To interpret § 11 as exempting "helium-bearing natural gas" from Federal Power Commission jurisdiction would deprive it of a very important phase of its function. Having in mind the obvious purpose of Congress, it would be an exceedingly incongruous result if the statute was construed to obtain the opposite result.
Panhandle further contends that the Commission's order specifically requires a certificate for the "helium" portion of the shrinkage volumes. However, a reading of the order displays that the order pertains only to the "hydrocarbon" portion of the shrinkage volumes.
"(1) That within 45 days from the date of this order, Panhandle submit an application for a certificate of public convenience and necessity for the operation of the Panhandle interstate pipeline system to transport natural gas for the purpose of extracting therefrom liquefiable hydrocarbons, in the National Helium Corporation plant located near Liberal, Kansas." (Emphasis added).
II.
Another contention urged by Panhandle is that the order, for all practical purposes, does constitute an exercise of jurisdiction over helium; that the § 11 exemption is rendered meaningless by requiring a certificate in this situation. To support this contention, Panhandle asserts that a certificate, as in issue here, was not required in the two other cases involving helium-extraction plants.
The two cases are Cities Service Gas Co., reported in 27 F.P.C. 396 (1962), and Northern Natural Gas Co., reported in 28 F.P.C. 1155 (1962) and 29 F.P.C. 450 (1963). The Northern decision was involved in an appeal and is reported as Mid-America Pipeline Co. v. F. P. C., 117 U.S.App.D.C. 352, 330 F.2d 226 (1964).

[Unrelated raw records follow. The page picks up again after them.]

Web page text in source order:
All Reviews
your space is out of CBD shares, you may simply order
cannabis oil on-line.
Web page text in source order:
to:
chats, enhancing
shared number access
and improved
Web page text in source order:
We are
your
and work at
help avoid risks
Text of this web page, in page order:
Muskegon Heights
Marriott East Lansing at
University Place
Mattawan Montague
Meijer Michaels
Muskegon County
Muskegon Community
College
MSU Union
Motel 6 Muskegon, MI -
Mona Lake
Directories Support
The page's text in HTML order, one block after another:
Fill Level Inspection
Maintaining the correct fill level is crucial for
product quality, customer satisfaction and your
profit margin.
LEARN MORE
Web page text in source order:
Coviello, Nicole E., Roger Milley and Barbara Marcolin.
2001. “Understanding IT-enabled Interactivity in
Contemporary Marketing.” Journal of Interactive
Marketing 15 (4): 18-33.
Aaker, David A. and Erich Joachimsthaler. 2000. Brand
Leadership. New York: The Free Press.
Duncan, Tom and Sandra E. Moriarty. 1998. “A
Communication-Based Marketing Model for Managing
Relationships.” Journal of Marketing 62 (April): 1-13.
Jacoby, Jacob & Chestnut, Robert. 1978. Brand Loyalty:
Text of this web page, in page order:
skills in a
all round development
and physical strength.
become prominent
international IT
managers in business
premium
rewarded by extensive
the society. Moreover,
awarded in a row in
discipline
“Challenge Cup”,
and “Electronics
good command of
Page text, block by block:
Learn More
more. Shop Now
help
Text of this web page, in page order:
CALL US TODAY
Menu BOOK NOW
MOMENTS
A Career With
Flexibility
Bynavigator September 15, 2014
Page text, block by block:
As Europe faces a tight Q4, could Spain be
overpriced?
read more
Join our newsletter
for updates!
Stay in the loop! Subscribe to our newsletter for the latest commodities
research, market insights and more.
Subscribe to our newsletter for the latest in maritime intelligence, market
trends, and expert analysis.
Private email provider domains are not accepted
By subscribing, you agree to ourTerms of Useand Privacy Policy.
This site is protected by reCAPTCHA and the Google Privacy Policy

In Northern,4 the gas company sought a certificate for authority to construct and operate certain facilities for the purpose of transporting 900,000 Mcf per day of gas to a subsidiary, Northern Gas Products Company. The subsidiary would deliver the gas to an extraction plant. The helium, however, would be extracted at an adjacent plant owned by Helex Corporation, another wholly owned subsidiary of Northern. In describing the operation, the Commission stated:
"[N]orthern proposes jurisdictional construction and operation of facilities and jurisdictional transportation of gas, followed by the nonjurisdictional sale of gas to Products Company, and Products Company's nonjurisdictional extraction, transportation and sale of LPG's." 28 F.P.C. 1155, 1158 (1962)

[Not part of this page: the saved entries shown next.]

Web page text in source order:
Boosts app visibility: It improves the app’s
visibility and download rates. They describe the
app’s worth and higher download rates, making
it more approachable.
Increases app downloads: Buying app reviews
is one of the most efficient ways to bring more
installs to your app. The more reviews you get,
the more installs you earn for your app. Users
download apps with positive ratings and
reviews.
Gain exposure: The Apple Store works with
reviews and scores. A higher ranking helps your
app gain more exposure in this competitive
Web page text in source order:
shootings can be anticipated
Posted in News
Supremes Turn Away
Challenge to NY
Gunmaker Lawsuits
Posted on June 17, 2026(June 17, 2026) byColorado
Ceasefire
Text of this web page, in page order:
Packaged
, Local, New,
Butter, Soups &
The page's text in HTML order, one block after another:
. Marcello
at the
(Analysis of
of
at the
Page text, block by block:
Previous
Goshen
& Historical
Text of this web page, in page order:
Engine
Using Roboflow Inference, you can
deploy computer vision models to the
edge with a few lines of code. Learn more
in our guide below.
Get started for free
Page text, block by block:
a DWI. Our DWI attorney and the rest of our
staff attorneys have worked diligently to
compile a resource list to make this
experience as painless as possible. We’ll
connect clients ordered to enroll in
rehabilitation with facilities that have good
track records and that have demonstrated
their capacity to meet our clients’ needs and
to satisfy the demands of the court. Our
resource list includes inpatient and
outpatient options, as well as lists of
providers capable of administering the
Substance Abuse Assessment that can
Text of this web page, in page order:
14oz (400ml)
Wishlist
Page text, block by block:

The Commission granted the certificate.
In discussing Northern and Cities Service, Panhandle correctly points out that the Federal Power Commission in neither case required a certificate for the transportation of hydrocarbon shrinkage volumes to the helium extraction plants. However, both cases involved an application for a certificate pursuant to 15 U.S.C. § 717f, which pertains to the authorization of installing and operating gas transmission facilities. By granting such authority through certification, the Commission, in the court's opinion, was also granting authorization for the transportation of the shrinkage volumes as well. In both proceedings, the Commission in its deliberation considered the effect of the helium extraction process upon the heating value of the natural gas sold to the companies' customers. In fact, the company in Northern applied for a certificate authorizing the construction and operation of facilities to deliver natural gas "for use as fuel and shrinkage" in a hydrocarbon products extraction plant. (Emphasis added).
III.
The instant case, however, while involving the construction of a new extraction plant, does not encompass the construction of any new transmission facilities. Panhandle contends that no certification of any kind is required where no new transmission facilities are involved and where the company has authority for the transportation of natural gas and for the extraction of certain components by virtue of the Federal Power Commission Gas Tariff.5 In addition, Panhandle asserts that the extraction of hydrocarbons is non-jurisdictional so far as certification is concerned.6 In fact, the Commission found that National Helium was not engaged in the transportation of natural gas and, thus, a certificate need not be secured.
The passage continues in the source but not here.